**TASK DIRECTIONS**
Only the lines from the line holding "date : 2010-01-15T17:42:12.000Z" through the final line of the entries below are to be returned, exactly as they stand.

++++ EXERCISE MATERIAL ++++

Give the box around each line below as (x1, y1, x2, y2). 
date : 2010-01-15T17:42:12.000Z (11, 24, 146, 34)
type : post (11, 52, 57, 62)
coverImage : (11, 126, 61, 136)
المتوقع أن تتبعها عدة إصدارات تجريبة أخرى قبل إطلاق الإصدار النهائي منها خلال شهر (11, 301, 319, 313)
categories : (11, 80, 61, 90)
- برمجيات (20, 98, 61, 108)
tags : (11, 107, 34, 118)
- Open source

++++

**THE COMPLETED TASK**
date : 2010-01-15T17:42:12.000Z (11, 24, 146, 34)
type : post (11, 52, 57, 62)
coverImage : (11, 126, 61, 136)
المتوقع أن تتبعها عدة إصدارات تجريبة أخرى قبل إطلاق الإصدار النهائي منها خلال شهر (11, 301, 319, 313)
categories : (11, 80, 61, 90)
- برمجيات (20, 98, 61, 108)
tags : (11, 107, 34, 118)
- Open source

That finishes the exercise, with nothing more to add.